Running node_b, step=3
Running node_c, step=4
Final result: {'messages': ['A completed', 'B completed', 'C completed'], 'step': 4} What just happened?
First run completed node_a but failed in node_b, with state saved at that point. <code>get_state()</code> retrieved the frozen checkpoint showing 'A completed' and step=2, plus which node was about to run (node_b). We then called <code>invoke()</code> again with the same thread_id but modified state (step=3), which resumed from the saved point and executed only node_b and node_c, skipping the re-execution of node_a.
Common gotcha
Developers assume invoke() with the same thread_id automatically replays from failure. It doesn't: it replays from the last successfully saved checkpoint, which is after each node completes. If a node crashes mid-execution before state is updated, the checkpoint is from before that node ran.
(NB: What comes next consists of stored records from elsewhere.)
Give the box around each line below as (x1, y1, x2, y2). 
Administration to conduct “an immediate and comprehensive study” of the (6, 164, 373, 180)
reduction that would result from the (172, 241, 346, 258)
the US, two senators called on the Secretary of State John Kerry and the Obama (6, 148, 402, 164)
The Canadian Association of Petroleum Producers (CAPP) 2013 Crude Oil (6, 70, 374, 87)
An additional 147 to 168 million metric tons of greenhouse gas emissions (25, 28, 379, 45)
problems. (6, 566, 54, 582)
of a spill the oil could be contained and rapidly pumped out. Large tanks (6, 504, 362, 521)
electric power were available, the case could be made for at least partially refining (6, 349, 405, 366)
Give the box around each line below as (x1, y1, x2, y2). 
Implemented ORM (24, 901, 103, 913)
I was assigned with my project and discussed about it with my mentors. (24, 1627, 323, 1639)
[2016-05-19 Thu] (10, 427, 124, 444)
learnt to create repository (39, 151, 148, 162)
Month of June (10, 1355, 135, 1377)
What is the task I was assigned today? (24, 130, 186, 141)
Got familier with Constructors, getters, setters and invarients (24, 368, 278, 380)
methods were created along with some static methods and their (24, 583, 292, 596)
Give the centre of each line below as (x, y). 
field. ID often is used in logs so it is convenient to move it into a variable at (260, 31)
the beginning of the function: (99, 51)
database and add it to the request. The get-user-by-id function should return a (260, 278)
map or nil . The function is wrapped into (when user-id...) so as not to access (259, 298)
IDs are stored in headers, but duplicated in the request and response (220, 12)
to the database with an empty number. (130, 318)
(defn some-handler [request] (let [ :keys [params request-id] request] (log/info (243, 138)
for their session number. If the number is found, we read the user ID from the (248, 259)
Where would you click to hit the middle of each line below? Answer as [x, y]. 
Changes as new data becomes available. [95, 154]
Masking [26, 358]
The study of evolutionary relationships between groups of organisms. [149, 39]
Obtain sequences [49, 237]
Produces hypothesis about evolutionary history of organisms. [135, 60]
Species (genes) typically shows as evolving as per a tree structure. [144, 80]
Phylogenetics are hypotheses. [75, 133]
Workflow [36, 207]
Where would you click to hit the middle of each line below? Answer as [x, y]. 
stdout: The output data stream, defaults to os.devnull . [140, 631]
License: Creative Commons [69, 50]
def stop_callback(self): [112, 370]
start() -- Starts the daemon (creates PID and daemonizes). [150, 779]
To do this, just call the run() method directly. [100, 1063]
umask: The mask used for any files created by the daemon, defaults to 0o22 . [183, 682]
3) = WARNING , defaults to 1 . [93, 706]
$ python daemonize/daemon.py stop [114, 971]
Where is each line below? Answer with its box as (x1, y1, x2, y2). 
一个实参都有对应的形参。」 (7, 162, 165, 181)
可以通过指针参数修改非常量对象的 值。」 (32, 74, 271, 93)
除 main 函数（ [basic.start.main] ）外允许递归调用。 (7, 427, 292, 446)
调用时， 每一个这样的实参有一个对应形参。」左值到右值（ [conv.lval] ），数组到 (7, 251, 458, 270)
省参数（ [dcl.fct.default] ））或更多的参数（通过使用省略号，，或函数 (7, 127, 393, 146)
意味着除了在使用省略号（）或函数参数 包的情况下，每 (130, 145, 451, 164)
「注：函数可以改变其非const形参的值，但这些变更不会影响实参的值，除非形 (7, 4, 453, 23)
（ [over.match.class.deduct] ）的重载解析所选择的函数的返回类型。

You must manually inspect get_state().next to see which node will run next, and you must manually fix the state or bug before calling invoke() again. Blindly re-invoking the same input will hit the same error.
Error recovery
KeyError on thread_idAttributeError: 'NoneType' object has no attribute 'values'ValueError during node re-executionExperienced dev note
Replay is not 'resume' in the async sense: it's deterministic re-execution from a saved state snapshot. If your nodes have side effects (API calls, database writes), they will re-run. Use replay only for idempotent operations or wrap side effects in a separate, checkpointed 'write' node that runs after your main logic. In production, store thread_ids tied to user sessions or request IDs so you can replay specific user workflows. Also: never assume a checkpoint exists: always guard get_state() with a null check or catch KeyError when the thread doesn't exist yet.
Check your understanding
If a graph fails at node_b after successfully running node_a, and you call invoke() again with the same thread_id but unmodified input state, which nodes will execute and why?
Show answer hint
The answer must address (1) that only node_b (and its dependents) will re-run, not node_a, because the checkpoint saved after node_a completed, and (2) whether the same error recurs depends on whether the input state or underlying logic changed: it likely will error again at the same point unless you modified the state or fixed the bug.